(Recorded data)
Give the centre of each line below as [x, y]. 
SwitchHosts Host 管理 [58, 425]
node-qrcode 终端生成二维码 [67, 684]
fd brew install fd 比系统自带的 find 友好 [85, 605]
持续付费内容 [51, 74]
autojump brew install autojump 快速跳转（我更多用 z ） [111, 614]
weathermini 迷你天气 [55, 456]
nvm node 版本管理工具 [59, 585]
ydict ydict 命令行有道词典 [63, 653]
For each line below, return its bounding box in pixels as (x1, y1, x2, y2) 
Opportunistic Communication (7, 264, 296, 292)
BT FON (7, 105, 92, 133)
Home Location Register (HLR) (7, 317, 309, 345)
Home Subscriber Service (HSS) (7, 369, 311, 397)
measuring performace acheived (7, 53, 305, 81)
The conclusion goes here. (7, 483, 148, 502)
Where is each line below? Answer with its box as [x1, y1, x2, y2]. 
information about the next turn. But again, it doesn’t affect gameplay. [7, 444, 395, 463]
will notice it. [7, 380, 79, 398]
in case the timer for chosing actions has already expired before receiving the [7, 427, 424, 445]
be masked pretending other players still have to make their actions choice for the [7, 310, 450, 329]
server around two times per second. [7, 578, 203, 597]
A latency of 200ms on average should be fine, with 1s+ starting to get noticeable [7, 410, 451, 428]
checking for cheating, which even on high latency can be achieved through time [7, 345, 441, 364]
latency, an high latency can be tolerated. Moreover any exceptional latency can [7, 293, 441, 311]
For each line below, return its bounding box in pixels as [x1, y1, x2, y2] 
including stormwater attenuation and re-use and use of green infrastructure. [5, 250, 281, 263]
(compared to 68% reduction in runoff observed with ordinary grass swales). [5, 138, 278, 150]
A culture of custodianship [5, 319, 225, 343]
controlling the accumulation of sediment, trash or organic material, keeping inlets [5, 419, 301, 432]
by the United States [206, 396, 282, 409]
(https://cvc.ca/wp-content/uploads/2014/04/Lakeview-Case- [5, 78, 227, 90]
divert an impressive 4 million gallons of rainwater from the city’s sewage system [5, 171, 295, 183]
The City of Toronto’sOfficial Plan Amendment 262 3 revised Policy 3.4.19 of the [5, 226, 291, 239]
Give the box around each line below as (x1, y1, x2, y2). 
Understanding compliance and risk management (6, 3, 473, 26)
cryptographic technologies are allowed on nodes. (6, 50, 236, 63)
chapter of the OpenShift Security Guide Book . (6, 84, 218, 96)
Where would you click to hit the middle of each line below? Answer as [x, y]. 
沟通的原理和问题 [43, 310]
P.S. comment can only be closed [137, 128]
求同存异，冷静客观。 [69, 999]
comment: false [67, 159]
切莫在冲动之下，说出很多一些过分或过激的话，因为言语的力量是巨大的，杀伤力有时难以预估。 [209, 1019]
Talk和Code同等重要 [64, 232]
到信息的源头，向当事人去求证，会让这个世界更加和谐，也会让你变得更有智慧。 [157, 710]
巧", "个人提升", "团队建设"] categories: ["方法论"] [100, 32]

---

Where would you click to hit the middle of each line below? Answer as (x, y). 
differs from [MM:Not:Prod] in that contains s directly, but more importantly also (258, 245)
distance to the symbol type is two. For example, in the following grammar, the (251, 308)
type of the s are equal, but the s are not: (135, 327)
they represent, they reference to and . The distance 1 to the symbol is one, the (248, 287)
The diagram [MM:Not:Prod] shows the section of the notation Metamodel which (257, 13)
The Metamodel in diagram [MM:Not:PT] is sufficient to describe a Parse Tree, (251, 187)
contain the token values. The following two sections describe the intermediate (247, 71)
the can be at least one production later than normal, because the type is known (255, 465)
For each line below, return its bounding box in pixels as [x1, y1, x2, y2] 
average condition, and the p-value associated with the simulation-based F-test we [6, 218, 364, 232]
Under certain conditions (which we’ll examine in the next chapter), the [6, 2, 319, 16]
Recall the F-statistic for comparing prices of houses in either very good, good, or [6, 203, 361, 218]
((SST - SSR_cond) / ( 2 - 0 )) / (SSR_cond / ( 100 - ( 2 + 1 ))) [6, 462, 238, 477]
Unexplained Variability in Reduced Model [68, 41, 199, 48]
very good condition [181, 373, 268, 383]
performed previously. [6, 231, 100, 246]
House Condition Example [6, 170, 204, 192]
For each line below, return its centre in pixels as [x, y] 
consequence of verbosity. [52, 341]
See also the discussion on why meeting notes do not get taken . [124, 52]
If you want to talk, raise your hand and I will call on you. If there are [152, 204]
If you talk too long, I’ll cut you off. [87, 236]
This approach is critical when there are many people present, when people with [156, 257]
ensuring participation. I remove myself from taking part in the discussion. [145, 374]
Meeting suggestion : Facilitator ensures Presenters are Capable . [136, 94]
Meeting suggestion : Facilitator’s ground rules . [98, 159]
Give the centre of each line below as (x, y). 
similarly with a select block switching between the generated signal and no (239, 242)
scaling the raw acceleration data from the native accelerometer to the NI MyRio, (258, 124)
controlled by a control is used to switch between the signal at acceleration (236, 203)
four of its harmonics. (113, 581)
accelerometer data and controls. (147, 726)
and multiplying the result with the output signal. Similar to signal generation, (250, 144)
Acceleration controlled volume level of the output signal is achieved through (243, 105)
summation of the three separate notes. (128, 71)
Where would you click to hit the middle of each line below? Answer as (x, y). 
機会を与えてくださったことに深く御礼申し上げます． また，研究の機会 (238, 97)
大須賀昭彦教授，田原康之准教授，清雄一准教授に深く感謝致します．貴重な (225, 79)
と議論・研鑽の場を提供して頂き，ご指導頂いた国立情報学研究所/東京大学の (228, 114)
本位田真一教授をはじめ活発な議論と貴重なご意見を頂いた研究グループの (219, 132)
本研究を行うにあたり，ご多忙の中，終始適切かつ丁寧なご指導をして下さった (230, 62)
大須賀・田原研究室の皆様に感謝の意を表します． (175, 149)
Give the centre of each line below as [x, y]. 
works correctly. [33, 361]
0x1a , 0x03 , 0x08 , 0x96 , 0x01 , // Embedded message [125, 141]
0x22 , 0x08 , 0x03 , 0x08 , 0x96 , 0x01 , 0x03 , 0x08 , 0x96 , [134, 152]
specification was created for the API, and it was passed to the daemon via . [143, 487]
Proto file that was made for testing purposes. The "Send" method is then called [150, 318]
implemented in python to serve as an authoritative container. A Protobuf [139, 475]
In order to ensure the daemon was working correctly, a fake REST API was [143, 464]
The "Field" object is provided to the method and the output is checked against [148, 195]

Task details: Once you have counted the lines of the records that contain the word "suggestion", give the count and nothing else.

Completed exercise: 2